• _Aim of the exercise_:
Every record below should be copied exactly, with the pictures left out.

(Dataset entries)
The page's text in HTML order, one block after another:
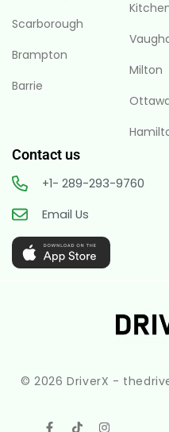
Scarborough
Brampton
Barrie
Milton
Contact us
+1- 289-293-9760
Email Us
© 2026 DriverX -

• _Reply_:
The page's text in HTML order, one block after another:
Scarborough
Brampton
Barrie
Milton
Contact us
+1- 289-293-9760
Email Us
© 2026 DriverX -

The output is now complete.